Não, eu não quero ser uma criança mesmo. Tem um livro do século XVI com o qual eu me identifico muito, The Book of the Courtier, do Baldassare Castiglione. Seu conceito de Sprezzatura valoriza a generosidade e a relvelação do talento alheio. Eu amo essa ideia. Contudo, muitos dos meus amigos têm entre 14 e 30. Uma conexão com o que está acontecendo agora é fundamental para mim, e vai continuar sendo até meu suspiro final. O electro apocalíptico do Koudlam significa tanto pra mim quanto os Yardbirds.

Foi fácil atacar a sociedade com suas ameaças quando os velhos tinham medo de sexo e moda, mas hoje fora a, vai, Arábia Saudita, as roupas ainda conseguem ser controversas?
Boa pergunta. Na França, eu ainda sou controverso. Eles acham que eu faço coisas legais e estúpidas, eles chamam de ridi-cool. O quão horrível é isso? A moda não é mais uma questão de pose, mas sim de performance, e isso ainda consegue ser controverso. A moda precisa de rebeldes. Acho que hoje um monte das grandes empresas de moda estão desesperadas para ter pessoas que farão coisas poderosas e rebeldes com suas marcas.

Então, o que faz uma boa moda?
Conceito. Eu não consigo fazer roupas, arte ou design sem conceito nenhum. Moda é um meio fantástico para se contar histórias. Gareth Pugh é brilhante em construir seu próprio mundo.
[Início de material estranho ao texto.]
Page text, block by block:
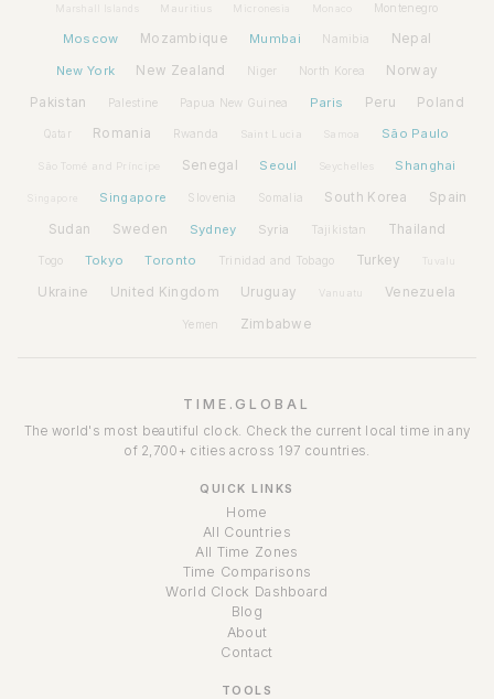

Você começou a fazer arte também.
Eu me acho que com a minha exibição Triumph of the Sign, nasceu um artista, e agora eu não me senti mais tão esquizofrênico. Tenho um ateliê na China onde eles reproduzem originais antigos e pinto coisas como os símbolos da Cruz Vermelha, Nike e Gucci. Kanye comprou três. Com a moda, e agora a arte, sempre tive uma obsessão em misturar coisas que não se juntam. Ultraje e monstruosidade são lindos.

Isso é ótimo, mas por que você fez desfile moda com Lego?
O jeito com que o Lego se interconecta é uma ótima metáfora das relações socias. Levamos a ideia para a Lego, e não o contrário, e a versão em Lego da Anna Wintour que fizemos foi absurda. Meu próximo grande projeto de moda é abrir uma loja pop-up no porão de Selfridges chamado Contato Imediato de Quinto Grau. O quinto grau é quando você e um alienígena têm um filho. É tipo uma coisa anti-racista.